In Bezug auf das Landbesitzsystem ist es glücklicherweise größtenteils in Eigenbesitz (98 % in den 70er Jahren) und damit weit über dem spanischen Durchschnitt. Der Anteil an Pacht- oder Mietverträgen ist sehr gering (3,2 % bzw. 0,9 %). Das Alter und die Beschäftigung der Landbesitzer haben in den letzten Jahrzehnten zum Prozess der Entagrarisierung beigetragen. In industriellen Regionen gibt es eine hohe Rate an Teilzeitlandwirtschaft als Ergänzung zur historisch landwirtschaftlichen Bevölkerung. In nicht industrialisierten Regionen arbeiten die verbliebenen Landwirte in Vollzeit, im Vergleich zu industriellen Regionen. Infolgedessen altert die Landbevölkerung deutlich, insbesondere in Regionen, wo Landwirtschaft nach wie vor ein wichtiger Sektor ist.

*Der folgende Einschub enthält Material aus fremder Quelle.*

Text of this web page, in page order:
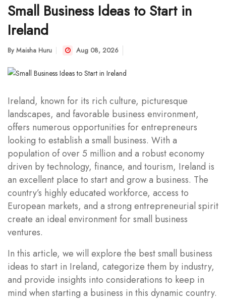
Small Business Ideas to Start in
Ireland
By Maisha Huru Aug 08, 2026
Ireland, known for its rich culture, picturesque
landscapes, and favorable business environment,
offers numerous opportunities for entrepreneurs
looking to establish a small business. With a
population of over 5 million and a robust economy
driven by technology, finance, and tourism, Ireland is
an excellent place to start and grow a business. The
country’s highly educated workforce, access to
European markets, and a strong entrepreneurial spirit
create an ideal environment for small business
ventures.
In this article, we will explore the best small business
ideas to start in Ireland, categorize them by industry,
and provide insights into considerations to keep in
mind when starting a business in this dynamic country.
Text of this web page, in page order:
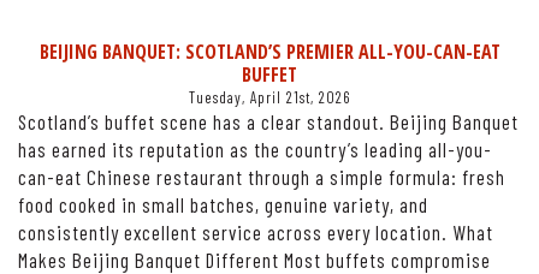
BEIJING BANQUET: SCOTLAND’S PREMIER ALL-YOU-CAN-EAT
BUFFET
Tuesday, April 21st, 2026
Scotland’s buffet scene has a clear standout. Beijing Banquet
has earned its reputation as the country’s leading all-you-
can-eat Chinese restaurant through a simple formula: fresh
food cooked in small batches, genuine variety, and
consistently excellent service across every location. What
Makes Beijing Banquet Different Most buffets compromise
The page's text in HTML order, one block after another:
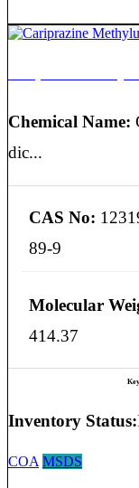
Chemical Name:
dic...
CAS No:
89-9
Molecular
414.37
Inventory Status:
COA MSDS
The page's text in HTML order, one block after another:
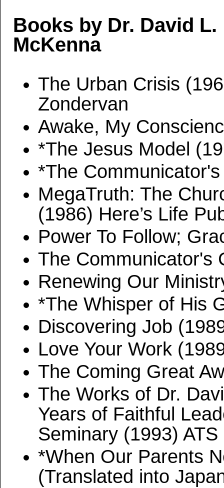
Books by Dr. David L.
McKenna
The Urban Crisis
Zondervan
Awake, My
*The Jesus Model
*The
MegaTruth: The
(1986) Here’s Life
Power To Follow;
The Communicator's
Renewing Our
*The Whisper of His
Discovering Job
Love Your Work
The Coming Great
The Works of Dr.
Years of Faithful
Seminary (1993) ATS
*When Our Parents
(Translated into
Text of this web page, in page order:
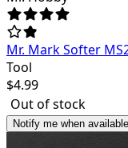
Mr. Mark Softer
Tool
$4.99
Out of stock
Notify me when available
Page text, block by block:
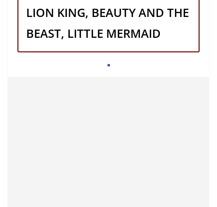
LION KING, BEAUTY AND THE
BEAST, LITTLE MERMAID
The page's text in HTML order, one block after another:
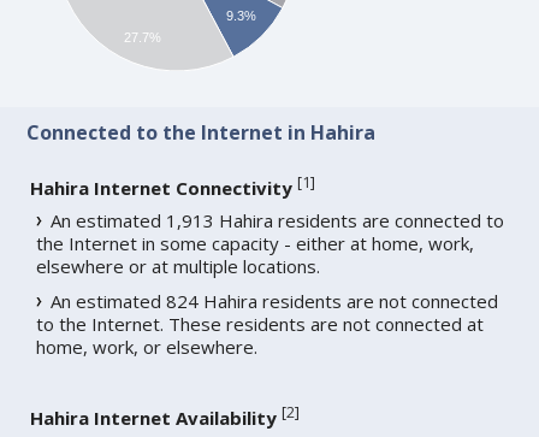
9.3%
27.7%
Connected to the Internet in Hahira
Hahira Internet Connectivity [1]
An estimated 1,913 Hahira residents are connected to
the Internet in some capacity - either at home, work,
elsewhere or at multiple locations.
An estimated 824 Hahira residents are not connected
to the Internet. These residents are not connected at
home, work, or elsewhere.
Hahira Internet Availability [2]
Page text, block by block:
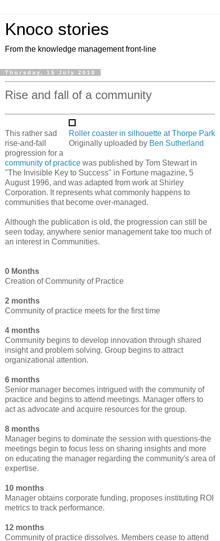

Was die Viehzucht betrifft, ist besonders die Schweinezucht mit etwa 25.000 Tieren, Schafzucht mit 18.000 Tieren, Geflügelhaltung mit 70.000 Tieren, Kaninchenhaltung mit 15.000 Tieren und Ziegenhaltung mit 700 Tieren hervorzuheben. Schweine und Schafe, die wichtigsten, machen etwa 11 % bzw. 10 % der Gesamtprovinz aus. Die Schafzucht ist aufgrund des Mangels an Ersatz für die verschwundenen Hirten zurückgegangen und konzentriert sich in Alpuente, Chelva, La Yesa, El Villar, Alcublas und Andilla. Die Schweinezucht hat zugenommen, insbesondere in integrierten Betrieben, mit Schwerpunkt in Alpuente, Tuéjar, Chelva und Titaguas sowie die jüngste Entwicklung in der Geflügelhaltung. Als jüngstes und bemerkenswertes Beispiel gibt es eine zunehmende Anzahl von Straußenfarmen mit insgesamt etwa 200 Tieren in den Gemeinden Titaguas, Bugarra und La Yesa.

Was die Waldressourcen betrifft, gibt es im wirtschaftlichen Volumen der Provinz keine signifikanten Mengen an Holz aufgrund der niedrigen Qualität und des Preises der häufigsten nutzbaren Baumart, der Pinus halepensis. Es gibt jedoch etwa 80.000 Hektar Waldland (ohne die durch die letzten Brände, insbesondere 1994, verbrannten Flächen), vor allem in Tuéjar, in geringerem Maße in Titaguas, Andilla, Aras de Alpuente oder Loriguilla. Für einige Gemeinden stellt Holz jedoch eine relativ wichtige Einkommensquelle dar.

Diese Informationen stammen aus der Abschlussarbeit von Abel Martínez Monteagudo. Als Ergänzung zu dieser Arbeit empfiehlt Abel das Buch von Carles Rodrigo, „La Serranía. Análisis geográfico comarcal“, das aktuellere Daten enthält und vom CELS, dessen Mitglieder Carles und Abel sind, herausgegeben und von Leader II finanziert wurde. Wenn Sie daran interessiert sind, können Sie es über das Kulturzentrum von El Villar beziehen.